It amazed me that in all the caravan and camping shows we went to and all the traveller's  workshops and seminars we attended no one was there representing the traveller's need to remain in internet contact with family, friends and even business while they travel.

We gained more information browsing the internet than attending seminars for travellers.
I usually do a lot of comparing one type of computer to another, via the web, then check out the reviews from computer owners, to narrow down what I am going to buy, before I even start shopping around for my best price.
I wish Australian prices for computers were as reasonable as the U.S. prices I see at
The SOURSE . If they were, choosing the right computer, might not be such a huge decision, it currently is for me.

I could happily leave the BBQ behind, but I would not leave home without a good computer.

When you head off for a long, road tour, it is important to have chosen the computer and internet package before you leave home.
I have travelled light with lap top computers and I have travelled with heavy
desktop computers, each has their own advantage depending on the work you are planning to do.

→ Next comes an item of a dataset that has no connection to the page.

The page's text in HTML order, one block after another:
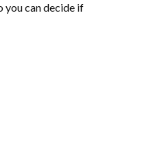
you can decide if

Do a lot of comparisons, before you choose, just like you need to do when choosing the rig and towing vehicles, sometimes it will be a compromise, and sometimes the prefect computer for home and away will ‘stand out’, and your decision will be an easy one

Here are a few computer travel tips of mine; I would love to hear any of yours.

Must-Have Items for your computer.

·  Firewall and Virus Protection: Many people load their virus protection and firewall onto their home computer, but forget to do so on their portable computer.

·  Software Components: Use the same software on tour as you would use at home or at work. This way you should be able to access your files when you are back working on the home or office computer and you do not want to have to be learning how to use new software when you want to be enjoying a holiday.
Important Note: Test any new software before you leave, and bring backup disks with you when you travel


·  List of Necessary Passwords: I put all our passwords into a code that all the family know. Then if we forget one of them we have it written down somewhere safe, but in code that only the family knows, so  we are not likely to be stuck someplace having forgotten a password and unable to access important files via our computer. Do not carry non-coded copies of your passwords or save them on your computer.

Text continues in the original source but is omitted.